Minority Report – directed by Steven Spielberg. SciFi Action Adventure. A police chief gets caught up in the net he has set to catch murderers. 124 minutes Color 2002.
★★★★
Once again Spielberg fouls up the ending of a movie. Of all his films I have seen none have honest endings. Lincoln and Amistad have weak but workable endings, but all the other endings I have seen throw us into the boiling pot of hackwork. Is he sucking up to public sentiment? This is especially distressing since all that I have ever seen has been, up until then, work of strength, imagination, scenic power, and high craft.

In this case we have triple surprise endings to do the damage.

Now the difficulty with even one surprise ending is that we the audience feel betrayed and made fools of by it. Our trust in the narrative and the commitment we have invested in it are tossed out the window for a screwy twist. While the difficulty of any move is, having set the predicament, to find a way out of it, surprise endings pull the rug out from under, not just us, but the characters before us. Spielberg is a professional person; why doesn’t he know this?

Tom Cruise gives his all to this, over 2-hour, material, and his all amounts to a good deal. For no actor presently before us enjoys acting more, throws his will, and his energy so thoroughly into it as he. His complete investment is why we keep watching him, and he never disappoints.

The story concerns three zombie bodies who can foresee future crimes. And, as the principal talent among them, Samantha Morton is super. You thoroughly believe her half-drowned soul. The excellent Colin Farrell presents Cruise with a rivalry — a rivalry of cute guys, for one thing — but a rivalry set to prove Cruise’s crime prevention methods are flawed. Whatever is the reverse of effervescence would define Max von Sydow — gravitas incarnate; if he were any more grave he’d be in the grave. He is wonderful as the senior operative. But particularly brilliant and richly funny is — worth the entire price of admission — Lois Smith as the inventor of the crime prevention zombies. Her scene with Cruise is priceless. How did Spielberg’s people know to hire her?

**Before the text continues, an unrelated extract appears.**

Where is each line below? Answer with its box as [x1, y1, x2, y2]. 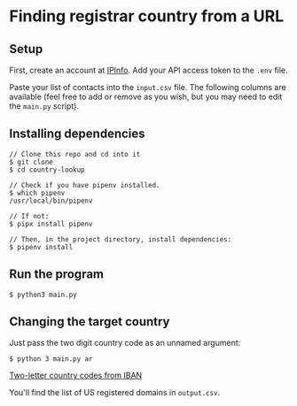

The present film is fortified by Spielberg’s old reliables John Williams’ score, and it is filmed as usual by Janusz Kaminski so brilliantly, so beautifully, so imaginatively, that you feel the whole movie is taking place inside a cube of ice. The spectacular action sequences and special effects alone are worth watching the film for, for they are rare and strange and fun.

What a marvelous movie to collapse in on its own excessive final complications.